When using the Realtime API, is it possible to store a copy of the text read by the API / it’s vocal output, in wav or MP3
The use would be to reuse it as a cache instead of generating it again every time.
Example: the first welcome sentence
There is no “text read by the API”. If you are referring to the transcription that’s provided afterwards, then that’s a decoupled service and not a perfect representative of what the model said.
If you want to store the audio files produced by OpenAI you can simply just save them while you are passing it to the end-user.
Then, if you want to play it again as welcoming message you can easily implement that into your code.
I imagine you are using some sort of pre-built framework that facilitates the RealTime API for you. So, your best bet is use ChatGPT to find where the audio file is captured, and then ask it to also save it locally.
You can store it, but you can’t place it back into the realtime API, nor can you preload a cache for permanent reuse with OpenAI. The conversation is server-side.
Only use of the chat completions endpoint allows for placement of previous conversations by the developer.
Still, the audio response of the voice AI on chat completions can only be represented as an ID number that is still server-side audio that expires, and if tomorrow you replace everything the AI spoke with the text transcript, you may get an AI that follows that pattern and now only writes text.
Sorry, my message was probably unclear.
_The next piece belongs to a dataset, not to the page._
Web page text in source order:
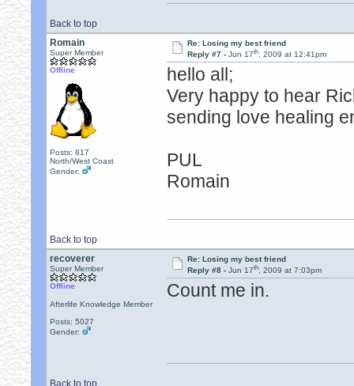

I would like to generate audio segments using the realtime API that correspond to phrases I can make my script say without calling the API each time, but that will have the same voice, the same kind of intonation.
For example, I welcome all users with the same phrase: “Hello, welcome to ACME, how can I help you?”
For this initial prompt, I’d like to generate it once, store it, and play it directly at the start of each voice chat without calling the API for it. The same goes for phrases like “Please hold on, I’m checking for you.”
I won’t ask the API to use my pre-generated audio files, but I want my script to play them at the right moment instead.
Probably the easiest way to do this is with Chat Completions, using the same “gpt-4o-audio-preview” and voice setting as you would normally. You have more control over the turns and automation that way, and can work on responses until they are just right. You can just save the base64 audio out of the response.
Why not just use standard TTS API with the same voice for this, and then play whatever greeting you generated right before or right after the session initiation? Better yet, you could use realtime API in a specific and controlled way once, make it say what you need, write that to a file and just reuse it as you wish (for example if you need a voice that is supported by realtime but not supported by TTS).
In general, there is no point and no need to make yourself dependent on realtime API for this specific case. It is not meant to contain/operate on any data outside of a single session, with (currently) a single exception being prompt caching, which has no effect on any logic besides cost calculation and billing.
To summarize, if you want to reduce costs here, AND make it compatible with Realtime (by using a similar if not identical voice), you have to introduce a subsystem that would partially control the audio which is being played to the user at the beginning of each session.